Across the Western media, the outcome of Nigeria's just concluded general election has been both shocking and disappointing. While the shock owes to the triumph of candidate Bola Tinubu of the All Progressives Congress (APC)--a contender the Western press had given next to no chance of winning--disillusionment at the outcome is attributable to the conviction that, being an icon of the old guard, a Tinubu presidency suggests a continuation of politics as usual at a moment when many Nigerians strongly desire everything but.

That a cross section of Nigerians also share this disappointment goes without saying, and it remains to be seen what policy options the president elect will pursue (provided he survives the legal challenge to the election by the Labour Party's (LP) Peter Obi and the People's Democratic Party's (PDP) Atiku Abubakar respectively) to win over his doubters, particularly young Nigerians who justifiably perceive that their country is headed in the wrong direction.

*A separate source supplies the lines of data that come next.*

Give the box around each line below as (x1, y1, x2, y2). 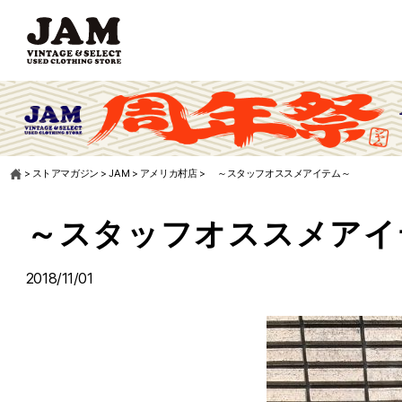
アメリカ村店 (139, 167, 197, 180)
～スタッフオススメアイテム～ (217, 167, 351, 180)
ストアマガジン (31, 167, 99, 180)
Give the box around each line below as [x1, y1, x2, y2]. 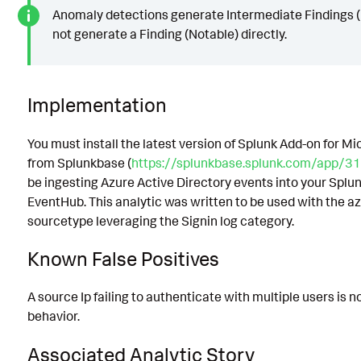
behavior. [27, 308, 80, 325]
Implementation [27, 93, 167, 118]
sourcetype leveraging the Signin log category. [27, 212, 294, 229]
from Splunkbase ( [27, 154, 131, 171]
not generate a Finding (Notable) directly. [52, 26, 287, 43]
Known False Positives [27, 246, 219, 271]
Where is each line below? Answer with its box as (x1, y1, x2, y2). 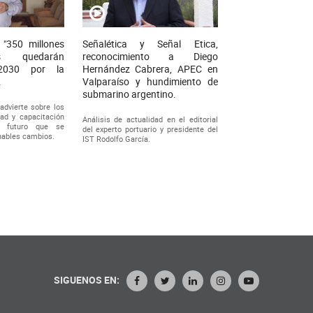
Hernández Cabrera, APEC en (82, 62, 218, 76)
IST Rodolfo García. (82, 133, 150, 145)
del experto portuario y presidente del (82, 124, 218, 135)
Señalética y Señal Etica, (82, 37, 218, 51)
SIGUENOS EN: (54, 273, 119, 287)
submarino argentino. (82, 87, 176, 101)
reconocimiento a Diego (82, 50, 218, 64)
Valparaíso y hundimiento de (82, 75, 218, 89)
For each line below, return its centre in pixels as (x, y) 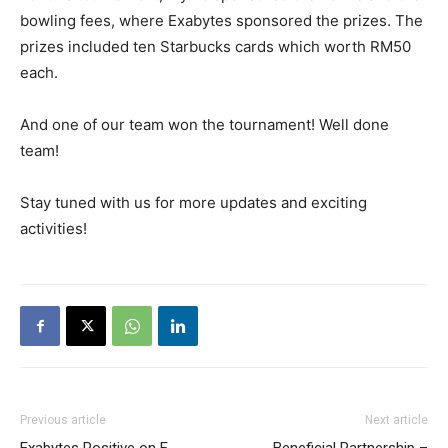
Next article (396, 420)
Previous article (63, 420)
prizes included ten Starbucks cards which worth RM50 (215, 46)
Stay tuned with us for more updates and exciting (193, 202)
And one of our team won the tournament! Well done (204, 124)
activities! (53, 228)
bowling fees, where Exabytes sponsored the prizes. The (221, 20)
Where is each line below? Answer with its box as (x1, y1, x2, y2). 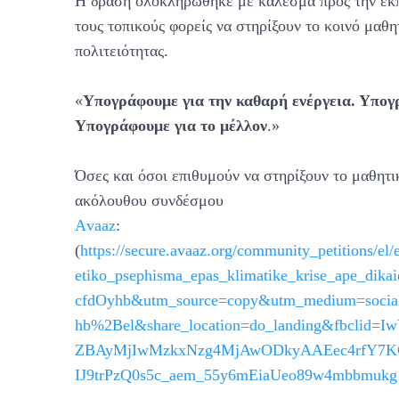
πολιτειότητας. (75, 41, 168, 60)
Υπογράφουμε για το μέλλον (75, 116, 267, 134)
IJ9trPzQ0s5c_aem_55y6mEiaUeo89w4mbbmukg (75, 365, 397, 384)
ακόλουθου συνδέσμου (75, 191, 224, 209)
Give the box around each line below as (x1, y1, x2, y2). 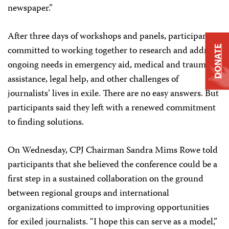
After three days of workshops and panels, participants (8, 29, 214, 44)
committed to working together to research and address (8, 43, 219, 59)
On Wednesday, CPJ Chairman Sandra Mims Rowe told (8, 143, 218, 158)
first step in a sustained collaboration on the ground (8, 172, 203, 187)
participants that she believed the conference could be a (8, 157, 217, 173)
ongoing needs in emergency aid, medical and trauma (8, 58, 210, 73)
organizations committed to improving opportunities (8, 200, 209, 216)
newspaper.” (8, 1, 53, 16)
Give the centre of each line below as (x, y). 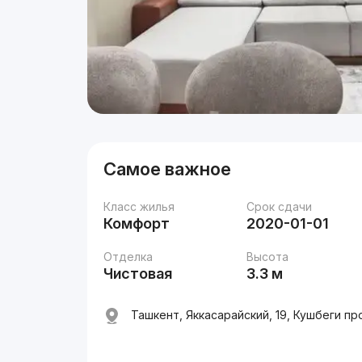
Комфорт (137, 223)
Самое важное (168, 169)
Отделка (128, 257)
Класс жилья (139, 206)
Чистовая (138, 274)
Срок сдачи (280, 206)
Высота (268, 257)
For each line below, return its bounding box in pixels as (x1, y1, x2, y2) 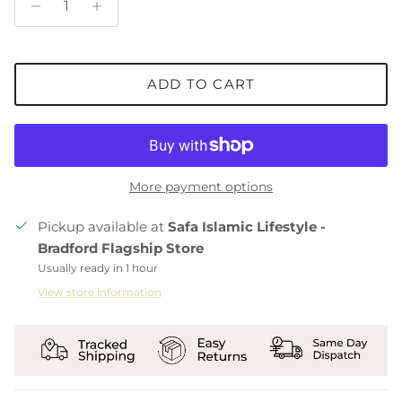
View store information (38, 284, 162, 299)
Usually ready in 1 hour (38, 260, 158, 275)
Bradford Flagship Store (38, 239, 204, 257)
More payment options (129, 178, 273, 195)
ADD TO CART (146, 75, 256, 93)
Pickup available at (38, 217, 168, 235)
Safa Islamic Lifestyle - (168, 217, 326, 235)
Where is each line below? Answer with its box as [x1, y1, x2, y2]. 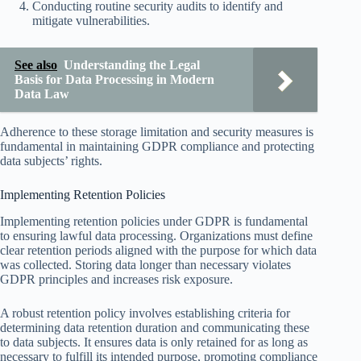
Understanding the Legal [64, 57, 200, 72]
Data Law [15, 86, 69, 101]
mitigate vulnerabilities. [32, 13, 150, 27]
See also [15, 57, 57, 72]
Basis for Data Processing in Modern [15, 72, 214, 86]
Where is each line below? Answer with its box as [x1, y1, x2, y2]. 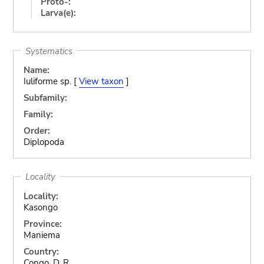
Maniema [23, 229, 60, 241]
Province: [23, 217, 62, 230]
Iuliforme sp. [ [23, 75, 79, 87]
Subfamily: [23, 92, 67, 104]
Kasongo [23, 201, 58, 213]
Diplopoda [23, 136, 64, 148]
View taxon [78, 75, 124, 87]
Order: [23, 125, 50, 137]
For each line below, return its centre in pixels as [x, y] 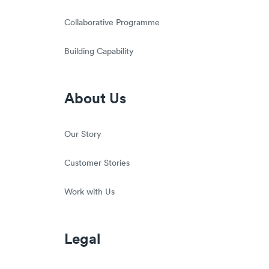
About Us [95, 100]
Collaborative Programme [112, 23]
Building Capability [99, 52]
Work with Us [90, 193]
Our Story [83, 135]
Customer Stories [97, 164]
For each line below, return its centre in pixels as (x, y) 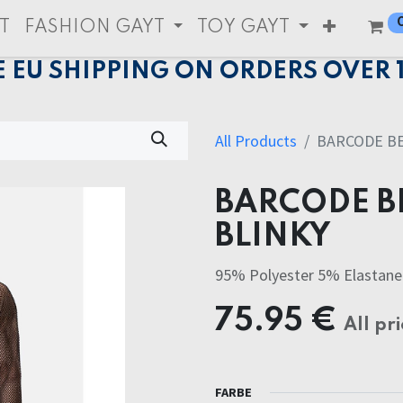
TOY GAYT (244, 28)
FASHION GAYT (94, 28)
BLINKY (273, 237)
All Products (256, 141)
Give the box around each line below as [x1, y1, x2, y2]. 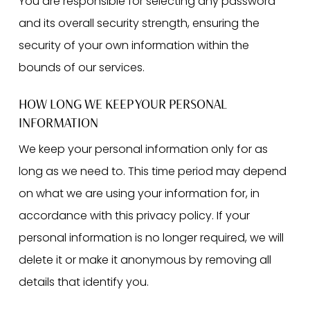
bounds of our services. [18, 60, 145, 76]
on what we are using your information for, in [18, 185, 259, 202]
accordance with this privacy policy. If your [18, 208, 250, 224]
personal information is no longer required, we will [18, 230, 284, 246]
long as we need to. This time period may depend [18, 163, 286, 180]
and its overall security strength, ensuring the [18, 15, 259, 32]
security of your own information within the [18, 37, 249, 54]
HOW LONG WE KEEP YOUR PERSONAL [18, 97, 226, 113]
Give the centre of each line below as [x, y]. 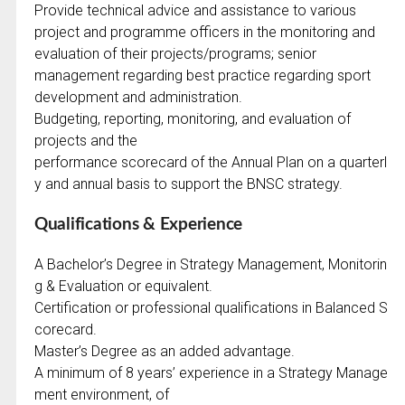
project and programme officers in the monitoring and [204, 32]
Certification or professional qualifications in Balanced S [211, 308]
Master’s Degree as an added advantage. [164, 352]
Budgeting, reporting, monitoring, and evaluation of [192, 118]
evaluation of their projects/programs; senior [175, 53]
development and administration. [138, 97]
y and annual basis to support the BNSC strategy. [188, 184]
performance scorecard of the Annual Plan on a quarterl [210, 162]
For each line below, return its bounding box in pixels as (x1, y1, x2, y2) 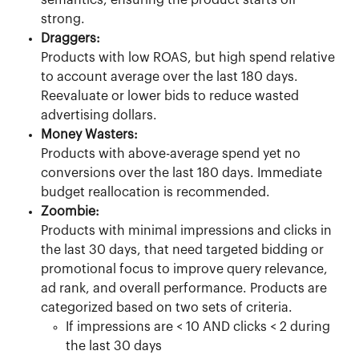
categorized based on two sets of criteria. (41, 301, 292, 315)
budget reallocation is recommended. (41, 186, 270, 200)
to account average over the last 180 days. (41, 71, 301, 84)
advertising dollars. (41, 109, 157, 123)
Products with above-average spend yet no (41, 147, 304, 161)
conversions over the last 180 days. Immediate (41, 167, 325, 180)
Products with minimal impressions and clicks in (41, 224, 335, 238)
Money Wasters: (41, 128, 138, 142)
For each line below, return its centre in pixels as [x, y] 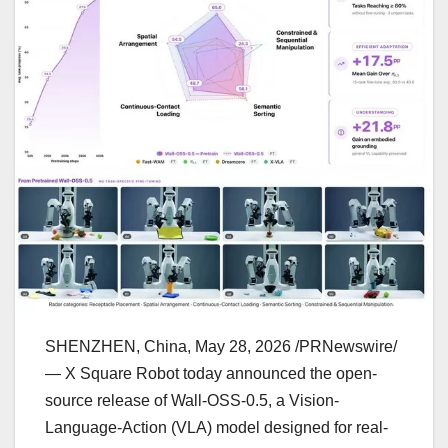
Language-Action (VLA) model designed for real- [216, 427]
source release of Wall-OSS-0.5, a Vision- [192, 400]
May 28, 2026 [243, 346]
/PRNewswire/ [344, 346]
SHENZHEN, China [116, 346]
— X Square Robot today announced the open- [211, 373]
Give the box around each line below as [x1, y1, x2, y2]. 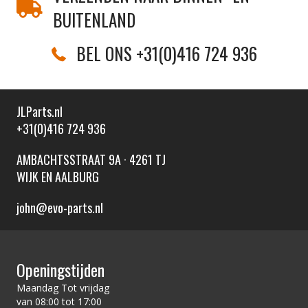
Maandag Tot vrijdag [16, 280, 109, 294]
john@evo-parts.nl [16, 198, 103, 217]
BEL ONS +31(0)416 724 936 [76, 40, 257, 66]
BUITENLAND [53, 6, 135, 32]
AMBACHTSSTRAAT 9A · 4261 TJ [16, 150, 166, 168]
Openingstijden [16, 256, 104, 282]
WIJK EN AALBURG [16, 167, 99, 186]
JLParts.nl [16, 102, 63, 120]
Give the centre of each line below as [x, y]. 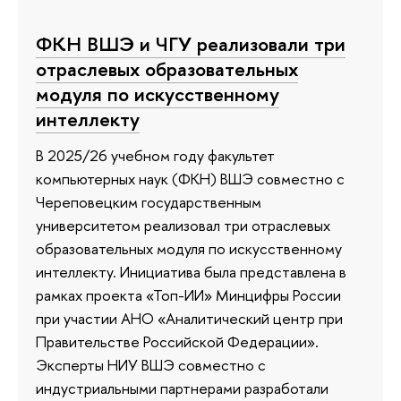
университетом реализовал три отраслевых [183, 226]
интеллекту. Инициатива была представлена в [191, 272]
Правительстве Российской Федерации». [177, 342]
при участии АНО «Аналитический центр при [189, 319]
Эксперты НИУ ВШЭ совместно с [151, 365]
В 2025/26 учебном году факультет [155, 156]
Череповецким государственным [149, 202]
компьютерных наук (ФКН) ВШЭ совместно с [190, 179]
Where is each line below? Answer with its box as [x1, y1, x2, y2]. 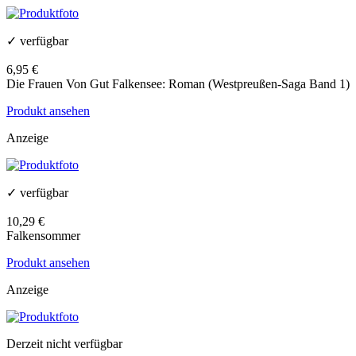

Beyond the shock and disappointment, however, it is important to reflect on why the Western media got it wrong on the outcome of the election, and why Western journalists, in many instances using more or less the same language, persisted in presenting Peter Obi as the election's front runner when there was simply no evidence to support the assertion.

As an increasing number of young Nigerians--the "Obi-dient"--gravitated towards the 61-year-old Obi, raising the tantalizing prospect of a breakup of the duopoly which has monopolized power since Nigeria returned to civil rule in 1999, Western media sympathy for Obi (allied with fawning portrayal of his platform) rose in tandem.

This was understandable. In Nigerian politics, Obi was the closest thing to a unicorn--an energetic candidate who spoke the language of transparency and good governance and appeared to mean it--and perhaps for the first time in a long while, Nigerians of a certain generation had real hope that governance could be set on a new pedestal. Obi's political rallies testified to this newfangled buoyancy and bullishness about the country's prospects, and disillusionment at his failure at the polls has to be set against this specific affective backdrop.

But if sympathy for Obi was understandable, that he came up short, a heartbreaking outcome from the perspective of his supporters, was also not unexpected. As a matter of fact, I predicted it. In the first place, the passion of the Obi-dient, pivoting on the cultural influence of the urban educated, entertainers, influencers, celebrities, and assorted agents mobilizing a nascent digital power, could only radiate so far. Structurally, as the Nigerian media goes, so goes its social media. The political map the morning after the election confirms this.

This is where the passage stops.